Start of INFORMATION SHOWN

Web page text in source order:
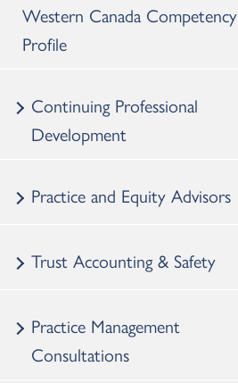
Western Canada Competency
Profile
Continuing Professional
Development
Practice and Equity Advisors
Trust Accounting & Safety
Practice Management
Consultations
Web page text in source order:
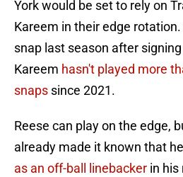
York would be set to rely on
Kareem in their edge
snap last season after signing
Kareem hasn't played more
snaps since 2021.
Reese can play on the edge,
already made it known that
as an off-ball linebacker in his
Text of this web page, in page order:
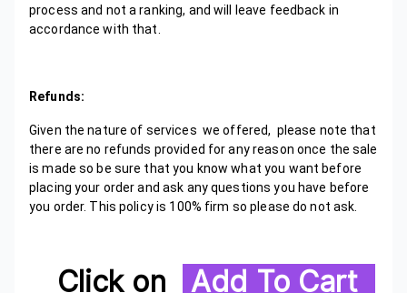
process and not a ranking, and will leave feedback in
accordance with that.
Refunds:
Given the nature of services we offered, please note that
there are no refunds provided for any reason once the sale
is made so be sure that you know what you want before
placing your order and ask any questions you have before
you order. This policy is 100% firm so please do not ask.
Click on
Add To Cart
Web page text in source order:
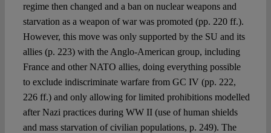
regime then changed and a ban on nuclear weapons and
starvation as a weapon of war was promoted (pp. 220 ff.).
However, this move was only supported by the SU and its
allies (p. 223) with the Anglo-American group, including
France and other NATO allies, doing everything possible
to exclude indiscriminate warfare from GC IV (pp. 222,
226 ff.) and only allowing for limited prohibitions modelled
after Nazi practices during WW II (use of human shields
and mass starvation of civilian populations, p. 249). The
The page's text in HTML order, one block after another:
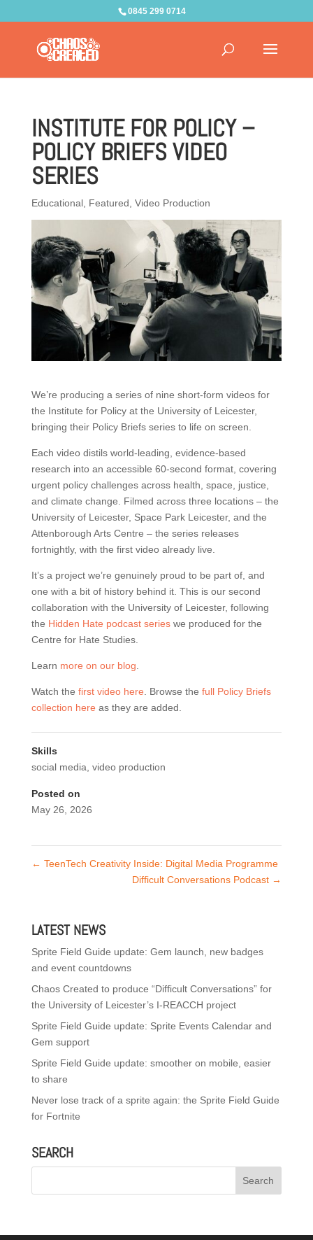
0845 299 0714
INSTITUTE FOR POLICY –
POLICY BRIEFS VIDEO
SERIES
Educational, Featured Video Production
We’re producing a series of nine short-form videos for
the Institute for Policy at the University of Leicester,
bringing their Policy Briefs series to life on screen.
Each video distils world-leading, evidence-based
research into an accessible 60-second format, covering
urgent policy challenges across health, space, justice,
and climate change. Filmed across three locations – the
University of Leicester, Space Park Leicester, and the
Attenborough Arts Centre – the series releases
fortnightly, with the first video already live.
It’s a project we’re genuinely proud to be part of, and
one with a bit of history behind it. This is our second
collaboration with the University of Leicester, following
the Hidden Hate podcast serieswe produced for the
Centre for Hate Studies.
Learn more on our blog
Watch the first video here . Browse the full Policy Briefs
collection here as they are added.
Skills
social media video production
Posted on
May 26, 2026
← TeenTech Creativity Inside: Digital Media Programme
Difficult Conversations Podcast →
LATEST NEWS
Sprite Field Guide update: Gem launch, new badges
and event countdowns
Chaos Created to produce “Difficult Conversations” for
the University of Leicester’s I-REACCH project
Sprite Field Guide update: Sprite Events Calendar and
Gem support
Sprite Field Guide update: smoother on mobile, easier
to share
Never lose track of a sprite again: the Sprite Field Guide
for Fortnite
SEARCH
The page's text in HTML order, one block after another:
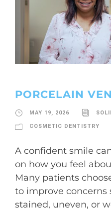
PORCELAIN
MAY 19, 2026
COSMETIC DENTISTRY
A confident smile
on how you feel
Many patients
to improve concerns
stained, uneven, or
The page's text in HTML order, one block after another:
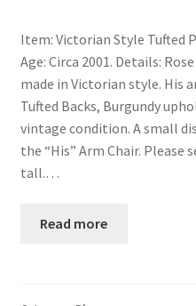
Item: Victorian Style Tufted
Age: Circa 2001. Details:
made in Victorian style. His
Tufted Backs, Burgundy
vintage condition. A small
the “His” Arm Chair. Please
tall.…
Read more
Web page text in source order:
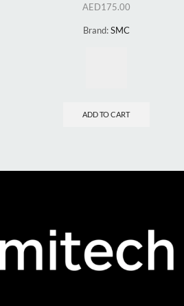
AED175.00
Brand:SMC
ADD TO CART
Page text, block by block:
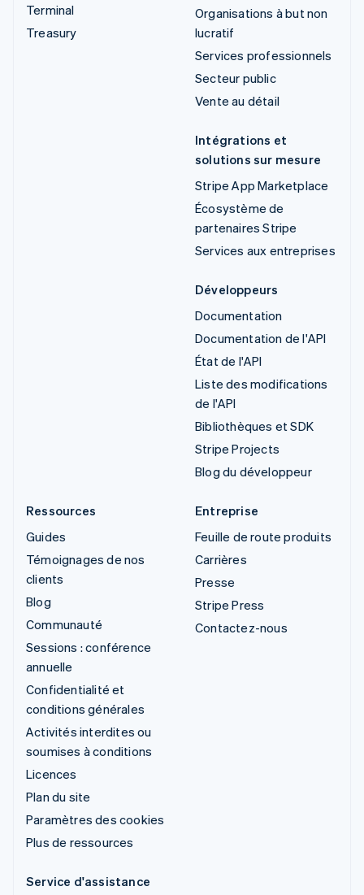
Terminal
Treasury
Organisations à but non
lucratif
Services professionnels
Secteur public
Vente au détail
Intégrations et
solutions sur mesure
Stripe App Marketplace
Écosystème de
partenaires Stripe
Services aux entreprises
Développeurs
Documentation
Documentation de l'API
État de l'API
Liste des modifications
de l'API
Bibliothèques et SDK
Stripe Projects
Blog du développeur
Ressources
Guides
Témoignages de nos
clients
Blog
Communauté
Sessions : conférence
annuelle
Confidentialité et
conditions générales
Activités interdites ou
soumises à conditions
Licences
Plan du site
Paramètres des cookies
Plus de ressources
Entreprise
Feuille de route produits
Carrières
Presse
Stripe Press
Contactez-nous
Service d'assistance
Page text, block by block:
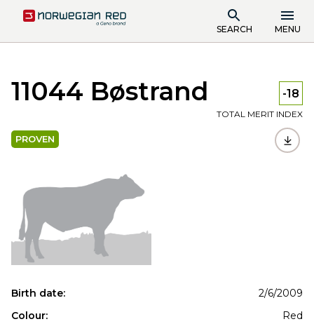
SEARCH MENU
11044 Bøstrand -18
TOTAL MERIT INDEX
PROVEN
Birth date:
2/6/2009
Colour:
Red
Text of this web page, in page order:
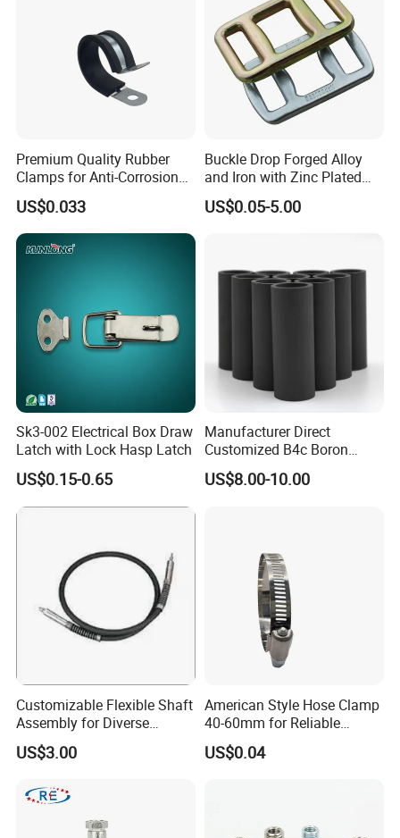
Premium Quality Rubber
Clamps for Anti-Corrosion
Cable Management
US$0.033
Buckle Drop Forged Alloy
and Iron with Zinc Plated
Finish for Load Straps
US$0.05-5.00
Sk3-002 Electrical Box Draw
Latch with Lock Hasp Latch
US$0.15-0.65
Manufacturer Direct
Customized B4c Boron
Carbide Sandblasting
Sandblast Nozzle
US$8.00-10.00
Customizable Flexible Shaft
Assembly for Diverse
Machinery Needs
US$3.00
American Style Hose Clamp
40-60mm for Reliable
Sealing
US$0.04
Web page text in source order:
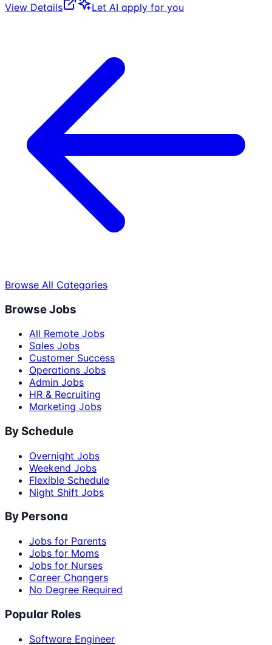
View Details
Let AI apply for you
Browse All Categories
Browse Jobs
All Remote Jobs
Sales Jobs
Customer Success
Operations Jobs
Admin Jobs
HR & Recruiting
Marketing Jobs
By Schedule
Overnight Jobs
Weekend Jobs
Flexible Schedule
Night Shift Jobs
By Persona
Jobs for Parents
Jobs for Moms
Jobs for Nurses
Career Changers
No Degree Required
Popular Roles
Software Engineer
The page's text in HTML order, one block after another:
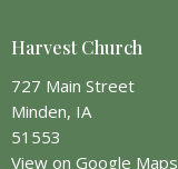
Harvest Church
727 Main Street
Minden, IA
51553
View on Google Maps
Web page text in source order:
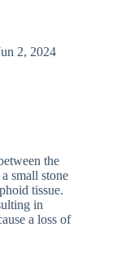
2, 2024
the
small stone
tissue.
in
a loss of
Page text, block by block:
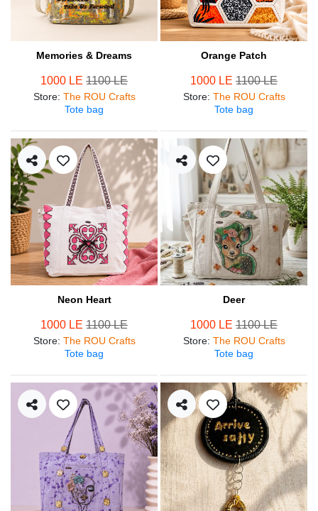
Memories & Dreams
1000 LE 1100 LE
Store: The ROU Crafts
Tote bag
Orange Patch
1000 LE 1100 LE
Store: The ROU Crafts
Tote bag
Neon Heart
1000 LE 1100 LE
Store: The ROU Crafts
Tote bag
Deer
1000 LE 1100 LE
Store: The ROU Crafts
Tote bag
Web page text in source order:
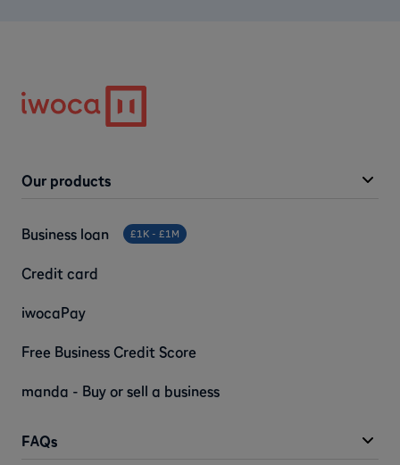
FAQs
Our products
Business loan £1K - £1M
Credit card
iwocaPay
Free Business Credit Score
manda - Buy or sell a business
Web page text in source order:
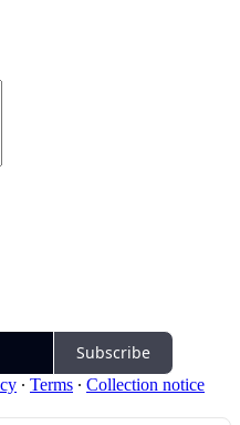
Subscribe
∙ Terms ∙ Collection notice
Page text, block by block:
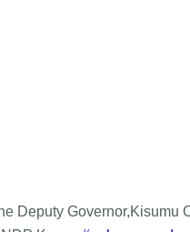
Deputy Governor,Kisumu

End of INFORMATION SHOWN

### EXERCISE DESCRIPTION
Set down all the lines above exactly as they appear, with no pictures.

### EXERCISE ANSWER
Web page text in source order:
Western Canada Competency
Profile
Continuing Professional
Development
Practice and Equity Advisors
Trust Accounting & Safety
Practice Management
Consultations
Web page text in source order:
York would be set to rely on
Kareem in their edge
snap last season after signing
Kareem hasn't played more
snaps since 2021.
Reese can play on the edge,
already made it known that
as an off-ball linebacker in his
Text of this web page, in page order:
process and not a ranking, and will leave feedback in
accordance with that.
Refunds:
Given the nature of services we offered, please note that
there are no refunds provided for any reason once the sale
is made so be sure that you know what you want before
placing your order and ask any questions you have before
you order. This policy is 100% firm so please do not ask.
Click on
Add To Cart
Web page text in source order:
regime then changed and a ban on nuclear weapons and
starvation as a weapon of war was promoted (pp. 220 ff.).
However, this move was only supported by the SU and its
allies (p. 223) with the Anglo-American group, including
France and other NATO allies, doing everything possible
to exclude indiscriminate warfare from GC IV (pp. 222,
226 ff.) and only allowing for limited prohibitions modelled
after Nazi practices during WW II (use of human shields
and mass starvation of civilian populations, p. 249). The
The page's text in HTML order, one block after another:
0845 299 0714
INSTITUTE FOR POLICY –
POLICY BRIEFS VIDEO
SERIES
Educational, Featured Video Production
We’re producing a series of nine short-form videos for
the Institute for Policy at the University of Leicester,
bringing their Policy Briefs series to life on screen.
Each video distils world-leading, evidence-based
research into an accessible 60-second format, covering
urgent policy challenges across health, space, justice,
and climate change. Filmed across three locations – the
University of Leicester, Space Park Leicester, and the
Attenborough Arts Centre – the series releases
fortnightly, with the first video already live.
It’s a project we’re genuinely proud to be part of, and
one with a bit of history behind it. This is our second
collaboration with the University of Leicester, following
the Hidden Hate podcast serieswe produced for the
Centre for Hate Studies.
Learn more on our blog
Watch the first video here . Browse the full Policy Briefs
collection here as they are added.
Skills
social media video production
Posted on
May 26, 2026
← TeenTech Creativity Inside: Digital Media Programme
Difficult Conversations Podcast →
LATEST NEWS
Sprite Field Guide update: Gem launch, new badges
and event countdowns
Chaos Created to produce “Difficult Conversations” for
the University of Leicester’s I-REACCH project
Sprite Field Guide update: Sprite Events Calendar and
Gem support
Sprite Field Guide update: smoother on mobile, easier
to share
Never lose track of a sprite again: the Sprite Field Guide
for Fortnite
SEARCH
The page's text in HTML order, one block after another:
PORCELAIN
MAY 19, 2026
COSMETIC DENTISTRY
A confident smile
on how you feel
Many patients
to improve concerns
stained, uneven, or
The page's text in HTML order, one block after another:
Item: Victorian Style Tufted
Age: Circa 2001. Details:
made in Victorian style. His
Tufted Backs, Burgundy
vintage condition. A small
the “His” Arm Chair. Please
tall.…
Read more
Web page text in source order:
AED175.00
Brand:SMC
ADD TO CART
Page text, block by block:
Terminal
Treasury
Organisations à but non
lucratif
Services professionnels
Secteur public
Vente au détail
Intégrations et
solutions sur mesure
Stripe App Marketplace
Écosystème de
partenaires Stripe
Services aux entreprises
Développeurs
Documentation
Documentation de l'API
État de l'API
Liste des modifications
de l'API
Bibliothèques et SDK
Stripe Projects
Blog du développeur
Ressources
Guides
Témoignages de nos
clients
Blog
Communauté
Sessions : conférence
annuelle
Confidentialité et
conditions générales
Activités interdites ou
soumises à conditions
Licences
Plan du site
Paramètres des cookies
Plus de ressources
Entreprise
Feuille de route produits
Carrières
Presse
Stripe Press
Contactez-nous
Service d'assistance
Page text, block by block:
SEARCH MENU
11044 Bøstrand -18
TOTAL MERIT INDEX
PROVEN
Birth date:
2/6/2009
Colour:
Red
Text of this web page, in page order:
Premium Quality Rubber
Clamps for Anti-Corrosion
Cable Management
US$0.033
Buckle Drop Forged Alloy
and Iron with Zinc Plated
Finish for Load Straps
US$0.05-5.00
Sk3-002 Electrical Box Draw
Latch with Lock Hasp Latch
US$0.15-0.65
Manufacturer Direct
Customized B4c Boron
Carbide Sandblasting
Sandblast Nozzle
US$8.00-10.00
Customizable Flexible Shaft
Assembly for Diverse
Machinery Needs
US$3.00
American Style Hose Clamp
40-60mm for Reliable
Sealing
US$0.04
Web page text in source order:
View Details
Let AI apply for you
Browse All Categories
Browse Jobs
All Remote Jobs
Sales Jobs
Customer Success
Operations Jobs
Admin Jobs
HR & Recruiting
Marketing Jobs
By Schedule
Overnight Jobs
Weekend Jobs
Flexible Schedule
Night Shift Jobs
By Persona
Jobs for Parents
Jobs for Moms
Jobs for Nurses
Career Changers
No Degree Required
Popular Roles
Software Engineer
The page's text in HTML order, one block after another:
Harvest Church
727 Main Street
Minden, IA
51553
View on Google Maps
Web page text in source order:
2, 2024
the
small stone
tissue.
in
a loss of
Page text, block by block:
Memories & Dreams
1000 LE 1100 LE
Store: The ROU Crafts
Tote bag
Orange Patch
1000 LE 1100 LE
Store: The ROU Crafts
Tote bag
Neon Heart
1000 LE 1100 LE
Store: The ROU Crafts
Tote bag
Deer
1000 LE 1100 LE
Store: The ROU Crafts
Tote bag
Web page text in source order:
FAQs
Our products
Business loan £1K - £1M
Credit card
iwocaPay
Free Business Credit Score
manda - Buy or sell a business
Web page text in source order:
Subscribe
∙ Terms ∙ Collection notice
Page text, block by block:
Deputy Governor,Kisumu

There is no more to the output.